The American people don’t like to lose, and there will be more recriminations over this war in the future. But we have lost, and we might as well be honest and admit our shame. Then, we can do the right thing and get the heck out!
8. The last issue of “genuine broad international support” hasn’t ever been true. The Coalition of the Willing consisted of the United States, Great Britain, and about 20 very-tiny contingent from a collection of relatively-unknown nations, most of whom have abandoned us by now. There is no substantial international support for our doing anything but getting out of Iraq.
So here we are, once again, at the end of a war that should never have begun, refusing to admit our defeat.
I, for one, am man enough to call it like it is: the snatching of defeat from the jaws of victory.
Bush had the world on his side after the September 11th attacks.

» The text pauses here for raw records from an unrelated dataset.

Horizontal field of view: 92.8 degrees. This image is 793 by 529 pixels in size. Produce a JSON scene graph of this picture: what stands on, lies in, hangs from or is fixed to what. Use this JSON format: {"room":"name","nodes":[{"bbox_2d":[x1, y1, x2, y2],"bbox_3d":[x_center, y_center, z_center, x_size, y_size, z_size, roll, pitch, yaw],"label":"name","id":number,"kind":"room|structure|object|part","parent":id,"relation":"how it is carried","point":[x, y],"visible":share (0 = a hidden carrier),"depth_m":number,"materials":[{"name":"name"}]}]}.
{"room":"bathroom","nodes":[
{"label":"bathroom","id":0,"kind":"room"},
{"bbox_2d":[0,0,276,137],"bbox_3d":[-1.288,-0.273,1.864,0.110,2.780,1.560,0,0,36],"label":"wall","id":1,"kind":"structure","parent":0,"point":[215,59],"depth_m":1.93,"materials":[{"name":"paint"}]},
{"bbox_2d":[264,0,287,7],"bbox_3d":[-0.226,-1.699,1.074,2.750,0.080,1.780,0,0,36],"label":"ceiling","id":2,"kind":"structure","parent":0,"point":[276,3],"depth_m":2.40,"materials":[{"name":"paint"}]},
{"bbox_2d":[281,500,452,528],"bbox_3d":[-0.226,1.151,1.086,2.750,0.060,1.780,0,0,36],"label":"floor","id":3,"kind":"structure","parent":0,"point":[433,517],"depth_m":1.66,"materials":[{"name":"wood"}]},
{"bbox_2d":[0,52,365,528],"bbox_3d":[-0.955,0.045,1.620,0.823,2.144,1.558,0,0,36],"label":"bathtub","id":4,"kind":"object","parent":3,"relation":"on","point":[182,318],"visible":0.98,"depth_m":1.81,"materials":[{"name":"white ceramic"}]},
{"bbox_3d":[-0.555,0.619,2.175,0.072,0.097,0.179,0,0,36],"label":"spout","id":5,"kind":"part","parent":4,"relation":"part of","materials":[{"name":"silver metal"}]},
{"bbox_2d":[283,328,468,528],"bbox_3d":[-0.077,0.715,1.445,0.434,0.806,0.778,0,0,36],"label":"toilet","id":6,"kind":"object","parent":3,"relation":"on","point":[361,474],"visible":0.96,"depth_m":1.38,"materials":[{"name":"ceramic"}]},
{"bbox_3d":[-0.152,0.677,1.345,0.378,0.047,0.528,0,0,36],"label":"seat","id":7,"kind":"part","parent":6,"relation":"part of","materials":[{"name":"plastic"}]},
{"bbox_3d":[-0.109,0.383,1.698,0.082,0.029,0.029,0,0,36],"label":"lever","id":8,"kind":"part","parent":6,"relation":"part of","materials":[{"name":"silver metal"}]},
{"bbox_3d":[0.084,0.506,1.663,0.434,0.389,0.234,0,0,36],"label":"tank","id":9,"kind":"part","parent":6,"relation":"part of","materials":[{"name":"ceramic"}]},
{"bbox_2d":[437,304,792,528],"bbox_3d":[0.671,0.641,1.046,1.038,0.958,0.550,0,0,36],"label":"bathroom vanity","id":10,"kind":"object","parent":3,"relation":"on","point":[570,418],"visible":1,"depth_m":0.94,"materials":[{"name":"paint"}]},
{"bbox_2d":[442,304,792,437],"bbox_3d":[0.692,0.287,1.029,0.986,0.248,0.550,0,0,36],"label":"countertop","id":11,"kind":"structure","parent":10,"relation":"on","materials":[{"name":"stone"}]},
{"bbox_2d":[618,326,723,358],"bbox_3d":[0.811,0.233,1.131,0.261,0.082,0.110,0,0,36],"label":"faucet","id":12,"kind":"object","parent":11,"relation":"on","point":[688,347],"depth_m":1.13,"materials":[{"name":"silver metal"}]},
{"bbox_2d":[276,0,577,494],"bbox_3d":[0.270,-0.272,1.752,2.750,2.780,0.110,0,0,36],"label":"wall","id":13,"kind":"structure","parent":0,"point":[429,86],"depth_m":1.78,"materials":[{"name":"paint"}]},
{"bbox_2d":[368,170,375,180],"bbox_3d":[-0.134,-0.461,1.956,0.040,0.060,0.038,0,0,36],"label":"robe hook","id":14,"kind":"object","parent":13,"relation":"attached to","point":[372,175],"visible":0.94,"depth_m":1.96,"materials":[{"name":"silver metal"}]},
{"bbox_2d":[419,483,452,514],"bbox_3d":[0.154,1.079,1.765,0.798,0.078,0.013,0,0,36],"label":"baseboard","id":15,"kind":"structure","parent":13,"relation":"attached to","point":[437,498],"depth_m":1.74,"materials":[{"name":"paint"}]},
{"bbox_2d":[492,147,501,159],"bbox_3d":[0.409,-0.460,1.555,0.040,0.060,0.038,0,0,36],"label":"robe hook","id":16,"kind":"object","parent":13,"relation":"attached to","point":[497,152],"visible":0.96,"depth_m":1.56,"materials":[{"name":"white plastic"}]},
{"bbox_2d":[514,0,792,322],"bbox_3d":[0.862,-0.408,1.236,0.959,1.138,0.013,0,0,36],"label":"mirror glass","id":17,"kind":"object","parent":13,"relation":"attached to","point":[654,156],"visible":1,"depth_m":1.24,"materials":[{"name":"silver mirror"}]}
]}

But nobody could see the reasons for invading Iraq after that. Bush frittered away all that good will, and America is once-again the much-despised imperialist wanna-be. That is the really sad defeat for the United States.
Some poor soldier is going to be stuck at the last death in the Iraq War. I sure hope that President Bush has the courage to visit the family members of those who die from here on out and explain to them why he sent their family members off to die in a war which had already been lost.